10. Economic Analysis
The submission presented a cost minimisation analysis. The equi-effective doses in terms of cost-minimisation were claimed by the submission to be ibandronic acid 50 mg daily and clodronate 1600 mg daily, both for long-term administration. These are the TGA approved doses for bone metastases from breast cancer.
11. Estimated PBS Usage and Financial Implications
The submission estimated the financial cost per year to the PBS minus any savings in use of other drugs to be less than $10 million in Year 5.
12. Recommendation and Reasons
The PBAC accepted that oral clodronate is an appropriate comparator for the listing
requested, but that oral ibandronic acid may also substitute for intravenous bisphosphonates
in the PBS population who currently prefer intravenous agents over oral clodronate.
This is because ibandronic acid tablets appear to have advantages compared to clodronate
tablets in size and because the former may be taken just 30 minutes prior to a meal,
whereas the latter needs to be taken one hour prior or two hours after a meal.
The PBAC noted that the indirect comparison was based upon two ibandronate trials and three clodronate trials, which vary considerably in their study designs, age of the trials and exclusion criteria. The indirect comparison was based upon a commonly reported outcome, the proportion of patients with skeletal-related events, excluding hypercalcaemia. Definitions amongst the trials of a skeletal-related event differed and recording of the frequency of events also varied. Additionally, the indirect comparison was inappropriate given that the first 12 weeks of skeletal events were excluded from the ibandronate trials and the first month of events were excluded from one of the clodronate trials (Tubiana-Hulin). The other clodronate trials did not specify exclusion of events. This made it difficult to compare the different trials and favourably biases ibandronate. The PBAC expressed concerns about the indirect comparison.
The heterogeneity in the trials and the problems in the handling of the trial data made it difficult to interpret the results of the indirect comparison. For example, although the indirect comparison shows that a statistically significant difference was observed in the pooled analysis of the clodronate trials, RR=0.85 (95% CI: 0.73, 0.99) and the pooled analysis of the ibandronate trials (when the first 12 weeks were excluded and the results were adjusted for baseline characteristics), RR=0.637 (95% CI: 0.435, 0.932), in favour of the treatment arms compared with placebo, the pooled analysis of “all data” from the ibandronate trials showed no statistically significant difference between ibandronate and placebo. The indirect comparison of ibandronate and clodronate indicated no statistically significant differences between the treatments when “all data” and when data adjusting for baseline characteristics and the first 12 weeks were excluded, RR=1.11 (95% CI: 0.85, 1.43) and RR=0.75 (95% CI: 0.50, 1.13), respectively. However, considering the wide confidence interval around the point estimate of relative risk in the “all data” analysis, the possibility that ibandronate is worse than clodronate could not be excluded.

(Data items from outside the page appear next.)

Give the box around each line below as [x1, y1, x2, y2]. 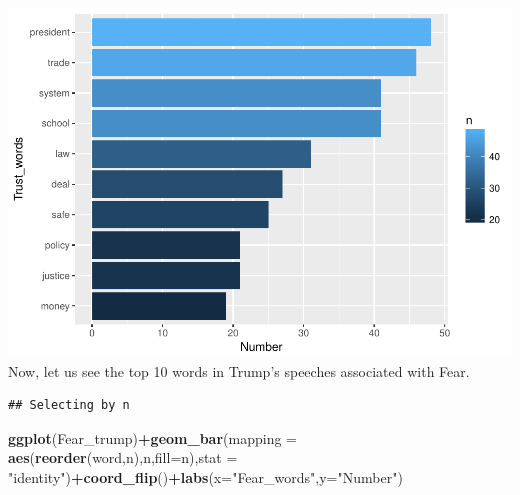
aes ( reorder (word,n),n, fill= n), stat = [8, 447, 238, 468]
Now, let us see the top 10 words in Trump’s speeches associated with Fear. [8, 360, 470, 381]
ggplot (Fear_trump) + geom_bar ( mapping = [8, 427, 297, 448]
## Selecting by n [8, 398, 130, 413]
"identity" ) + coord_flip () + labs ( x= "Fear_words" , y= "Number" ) [8, 466, 403, 487]
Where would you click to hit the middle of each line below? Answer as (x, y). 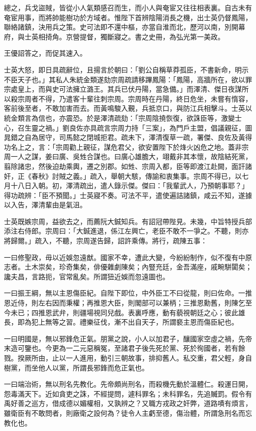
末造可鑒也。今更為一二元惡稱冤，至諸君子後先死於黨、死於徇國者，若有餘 (125, 348)
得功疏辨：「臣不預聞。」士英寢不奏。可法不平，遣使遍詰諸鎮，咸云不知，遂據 (128, 195)
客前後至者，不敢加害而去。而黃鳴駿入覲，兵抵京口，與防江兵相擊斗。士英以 (128, 108)
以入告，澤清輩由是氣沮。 (45, 205)
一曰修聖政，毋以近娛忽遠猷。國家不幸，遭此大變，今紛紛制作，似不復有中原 (128, 257)
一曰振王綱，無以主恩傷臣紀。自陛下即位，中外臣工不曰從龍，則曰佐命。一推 (128, 293)
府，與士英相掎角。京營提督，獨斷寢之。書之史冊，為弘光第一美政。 (114, 36)
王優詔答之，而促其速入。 (45, 53)
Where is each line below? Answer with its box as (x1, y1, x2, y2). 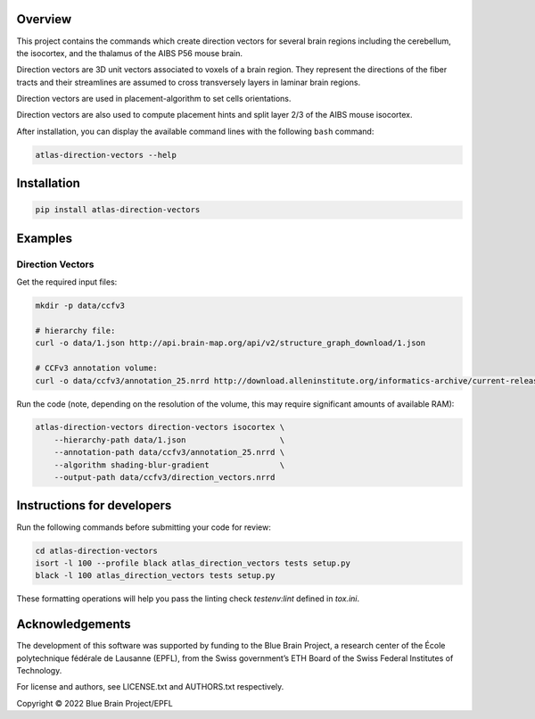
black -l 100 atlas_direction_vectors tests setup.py (35, 571, 276, 581)
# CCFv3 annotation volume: (35, 363, 158, 374)
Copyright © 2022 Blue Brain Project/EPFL (16, 698, 173, 708)
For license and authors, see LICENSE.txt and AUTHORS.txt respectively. (16, 682, 284, 692)
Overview (16, 12, 72, 27)
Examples (16, 230, 73, 245)
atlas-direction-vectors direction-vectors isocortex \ (35, 422, 285, 433)
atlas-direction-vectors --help (35, 150, 177, 160)
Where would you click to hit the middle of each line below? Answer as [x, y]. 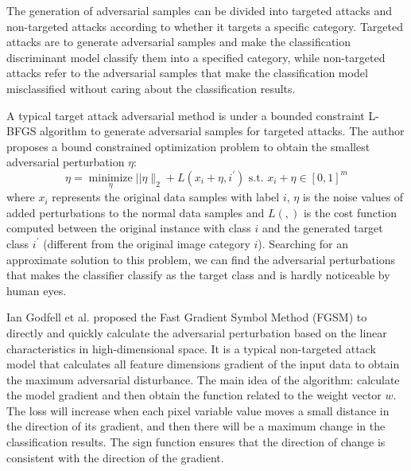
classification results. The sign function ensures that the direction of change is [196, 442]
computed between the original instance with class [129, 228]
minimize [111, 178]
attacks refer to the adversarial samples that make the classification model [187, 73]
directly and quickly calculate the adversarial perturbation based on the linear [197, 332]
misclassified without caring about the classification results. [151, 88]
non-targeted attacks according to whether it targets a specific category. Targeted [205, 26]
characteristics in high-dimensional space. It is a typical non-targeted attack [191, 348]
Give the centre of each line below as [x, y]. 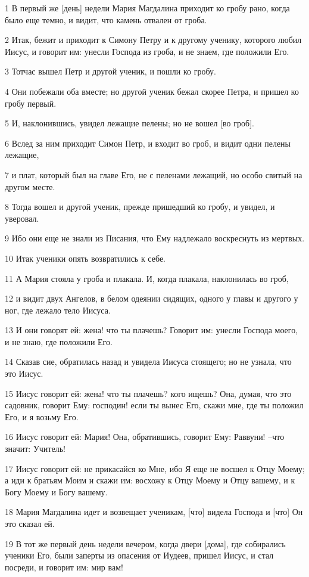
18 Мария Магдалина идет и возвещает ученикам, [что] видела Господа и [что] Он [154, 512]
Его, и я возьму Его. [42, 416]
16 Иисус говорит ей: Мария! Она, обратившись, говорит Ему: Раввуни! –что [145, 437]
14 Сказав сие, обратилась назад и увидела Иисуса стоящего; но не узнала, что [148, 362]
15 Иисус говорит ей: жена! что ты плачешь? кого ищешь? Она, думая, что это [148, 393]
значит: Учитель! [35, 449]
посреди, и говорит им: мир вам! [64, 567]
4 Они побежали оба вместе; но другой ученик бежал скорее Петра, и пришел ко [152, 91]
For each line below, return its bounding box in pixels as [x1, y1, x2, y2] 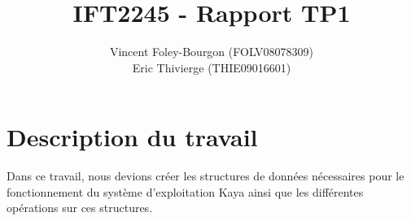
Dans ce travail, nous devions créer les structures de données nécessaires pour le [7, 167, 404, 184]
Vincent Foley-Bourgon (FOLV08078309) [109, 43, 314, 60]
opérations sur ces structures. [7, 199, 153, 216]
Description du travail [7, 120, 258, 154]
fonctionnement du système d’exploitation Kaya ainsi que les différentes [7, 183, 364, 200]
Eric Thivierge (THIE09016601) [132, 58, 291, 76]
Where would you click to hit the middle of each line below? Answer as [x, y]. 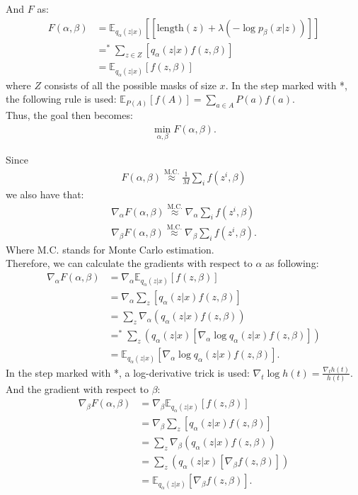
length [170, 28]
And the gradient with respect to [77, 389]
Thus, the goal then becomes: [69, 115]
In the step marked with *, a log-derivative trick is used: [128, 372]
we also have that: [45, 194]
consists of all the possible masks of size [130, 85]
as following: [292, 263]
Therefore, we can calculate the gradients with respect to [129, 263]
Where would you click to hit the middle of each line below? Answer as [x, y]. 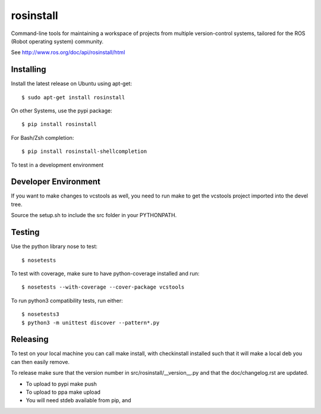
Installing [29, 69]
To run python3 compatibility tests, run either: [67, 300]
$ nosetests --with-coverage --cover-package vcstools [103, 287]
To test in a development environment [57, 165]
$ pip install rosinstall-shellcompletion [84, 151]
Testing [25, 232]
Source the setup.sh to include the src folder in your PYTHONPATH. [94, 215]
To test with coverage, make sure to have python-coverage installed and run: [105, 273]
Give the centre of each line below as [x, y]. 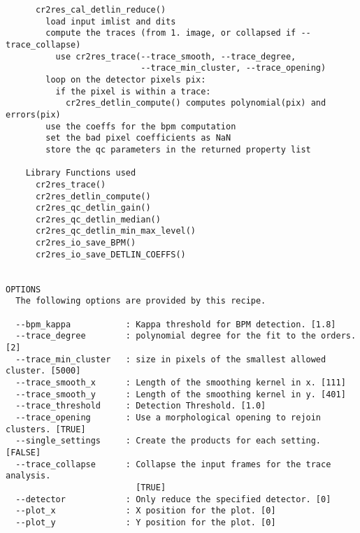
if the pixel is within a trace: [133, 91]
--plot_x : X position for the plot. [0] [146, 511]
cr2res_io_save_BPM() [86, 243]
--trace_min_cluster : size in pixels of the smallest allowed [171, 359]
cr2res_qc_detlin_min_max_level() [116, 231]
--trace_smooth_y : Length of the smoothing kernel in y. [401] [181, 394]
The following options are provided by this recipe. [141, 301]
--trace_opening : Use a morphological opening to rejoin [168, 417]
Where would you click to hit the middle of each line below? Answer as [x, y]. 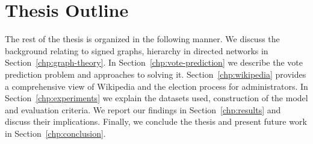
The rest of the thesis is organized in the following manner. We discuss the [142, 39]
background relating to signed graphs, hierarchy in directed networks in [137, 50]
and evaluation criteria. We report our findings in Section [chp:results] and [143, 109]
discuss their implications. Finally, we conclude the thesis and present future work [156, 121]
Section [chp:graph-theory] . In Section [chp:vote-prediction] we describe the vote [154, 62]
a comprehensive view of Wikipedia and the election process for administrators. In [156, 86]
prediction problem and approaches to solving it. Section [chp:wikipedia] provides [156, 74]
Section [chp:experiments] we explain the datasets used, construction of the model [156, 98]
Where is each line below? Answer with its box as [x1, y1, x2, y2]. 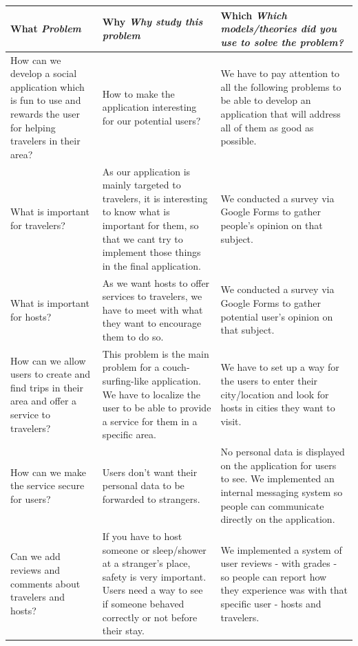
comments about [10, 576, 81, 590]
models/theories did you [220, 21, 337, 36]
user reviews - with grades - [220, 556, 337, 570]
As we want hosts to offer [102, 275, 210, 290]
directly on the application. [220, 512, 335, 526]
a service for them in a [102, 413, 198, 428]
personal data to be [102, 478, 185, 493]
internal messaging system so [220, 484, 343, 499]
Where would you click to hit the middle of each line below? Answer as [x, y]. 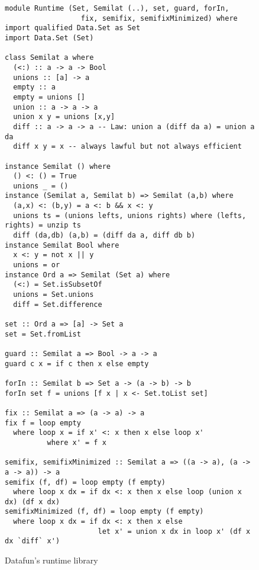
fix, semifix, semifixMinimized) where [159, 18]
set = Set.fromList [43, 334]
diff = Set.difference [58, 304]
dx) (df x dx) [33, 502]
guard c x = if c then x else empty [77, 364]
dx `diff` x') [33, 541]
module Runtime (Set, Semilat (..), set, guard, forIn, [117, 8]
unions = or [37, 265]
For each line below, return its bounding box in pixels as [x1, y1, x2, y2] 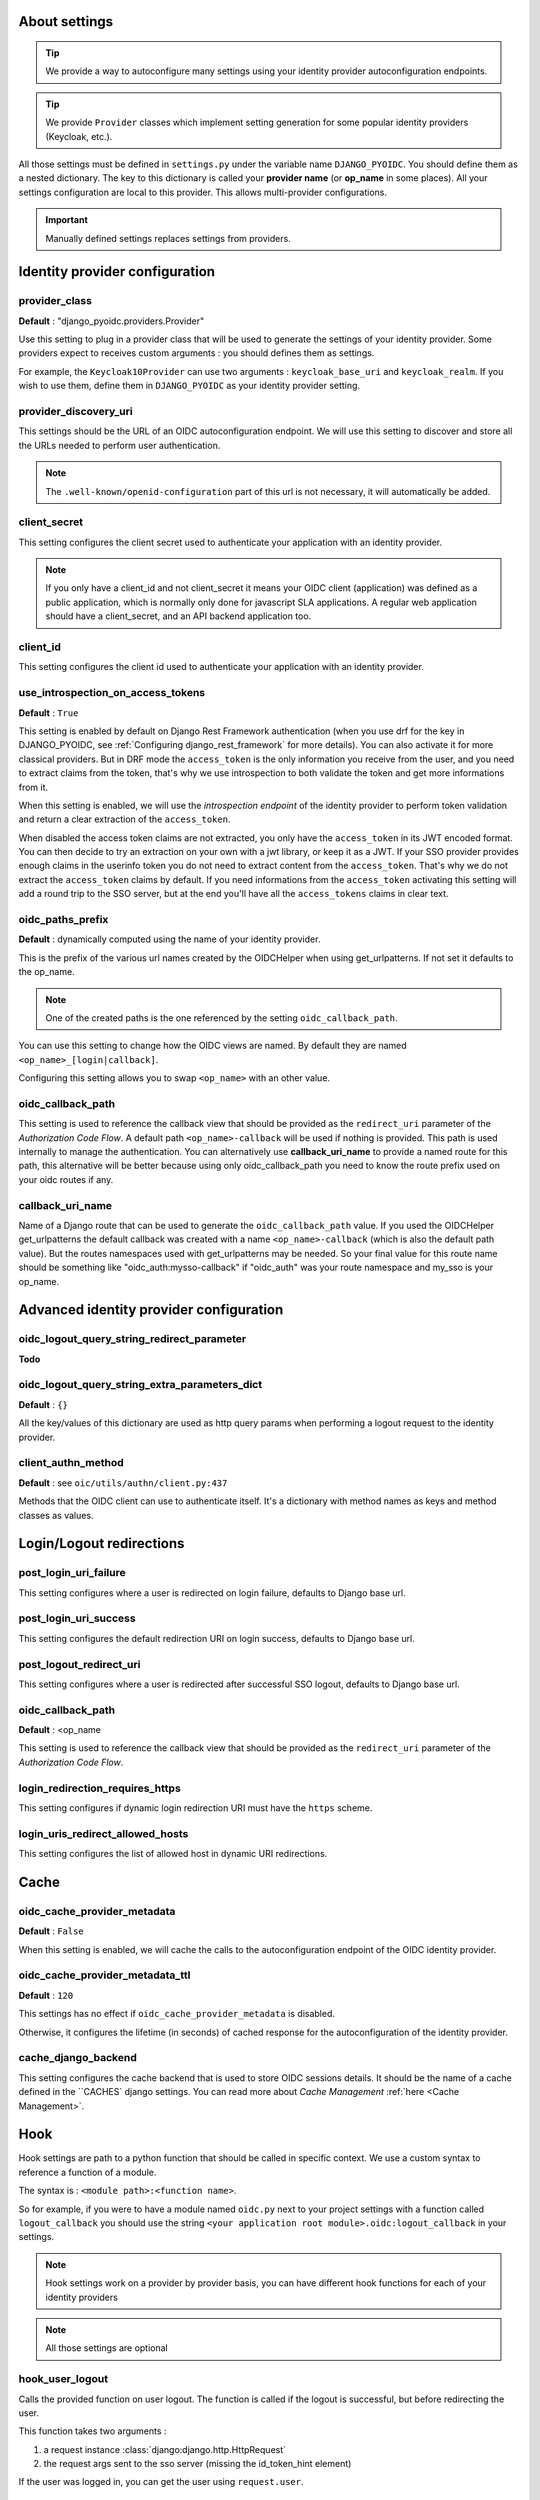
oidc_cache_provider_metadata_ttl [18, 1968, 191, 1982]
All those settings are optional [45, 2342, 169, 2354]
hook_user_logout [18, 2372, 109, 2386]
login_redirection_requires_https [18, 1781, 182, 1795]
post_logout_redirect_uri [18, 1657, 141, 1671]
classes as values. [18, 1509, 94, 1521]
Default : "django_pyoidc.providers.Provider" [18, 315, 205, 327]
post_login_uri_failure [18, 1566, 126, 1580]
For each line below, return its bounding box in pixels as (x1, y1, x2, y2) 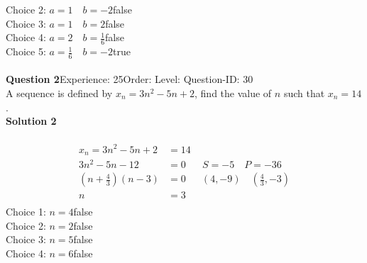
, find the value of (195, 86, 272, 101)
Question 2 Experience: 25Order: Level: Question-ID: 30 (6, 72, 253, 86)
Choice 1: (6, 204, 46, 219)
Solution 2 (6, 113, 57, 128)
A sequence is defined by (6, 86, 113, 101)
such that (283, 86, 325, 101)
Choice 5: (6, 44, 46, 59)
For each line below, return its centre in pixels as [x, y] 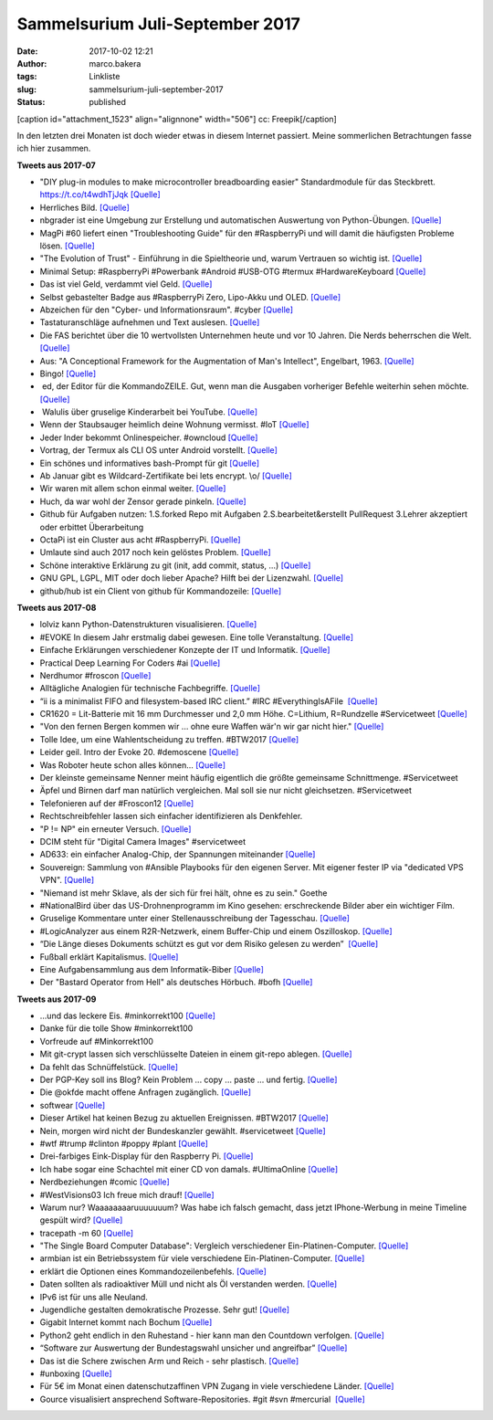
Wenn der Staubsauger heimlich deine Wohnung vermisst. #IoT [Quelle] [174, 425]
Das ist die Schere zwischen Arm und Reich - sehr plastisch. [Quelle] [169, 1361]
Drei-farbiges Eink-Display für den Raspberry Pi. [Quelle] [147, 1156]
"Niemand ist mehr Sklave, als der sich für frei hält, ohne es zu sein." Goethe [184, 893]
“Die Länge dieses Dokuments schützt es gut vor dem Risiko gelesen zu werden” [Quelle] [209, 944]
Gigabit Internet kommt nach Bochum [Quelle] [126, 1322]
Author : [32, 63]
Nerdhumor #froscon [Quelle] [95, 675]
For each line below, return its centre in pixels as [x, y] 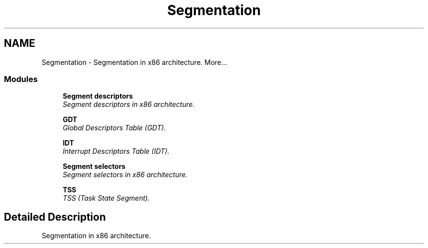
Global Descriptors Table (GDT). [114, 128]
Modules [21, 79]
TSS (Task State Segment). [106, 198]
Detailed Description [55, 217]
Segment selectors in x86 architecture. [125, 175]
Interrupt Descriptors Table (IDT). [116, 151]
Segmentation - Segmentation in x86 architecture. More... [134, 62]
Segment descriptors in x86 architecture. [129, 104]
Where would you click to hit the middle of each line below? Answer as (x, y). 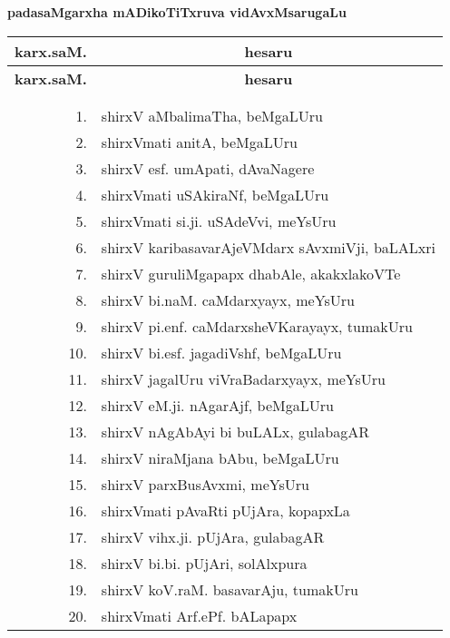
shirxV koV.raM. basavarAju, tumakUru (230, 589)
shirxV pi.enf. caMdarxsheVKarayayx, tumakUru (257, 326)
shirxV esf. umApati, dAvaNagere (208, 168)
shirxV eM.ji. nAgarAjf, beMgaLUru (217, 405)
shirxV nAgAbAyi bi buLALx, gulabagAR (235, 431)
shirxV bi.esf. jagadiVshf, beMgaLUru (221, 352)
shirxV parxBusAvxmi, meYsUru (205, 484)
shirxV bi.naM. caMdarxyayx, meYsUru (228, 299)
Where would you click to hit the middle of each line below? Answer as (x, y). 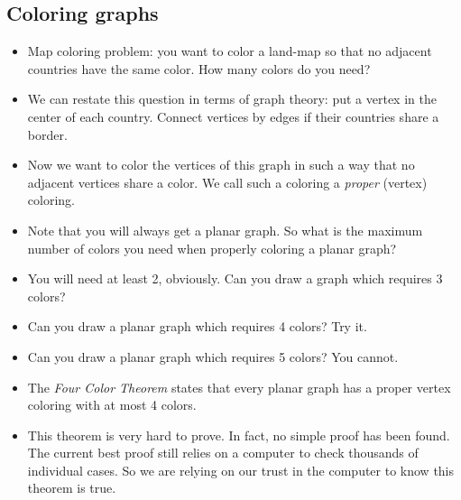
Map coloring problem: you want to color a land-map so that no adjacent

Although the PBAC acknowledged the reanalysis presented using only the results of the Tubiana-Hulin (2001) study for clodronate may provide better support for a conclusion of non-inferiority (in both the analysis including the first 12 weeks of data and the analysis excluding these data), the Committee could not justifiably make a recommendation upon these results alone.
The PBAC therefore rejected the submission to list ibandronic acid 50 mg tablets for the treatment of patients with bone metastases from breast cancer because of inadequate evidence that it is not inferior to the comparator, clodronate.
13. Context for Decision
The PBAC helps decide whether and, if so, how medicines should be subsidised in Australia. It considers submissions in this context. A PBAC decision not to recommend listing or not to recommend changing a listing does not represent a final PBAC view about the merits of the medicine. A company can resubmit to the PBAC or seek independent review of the PBAC decision.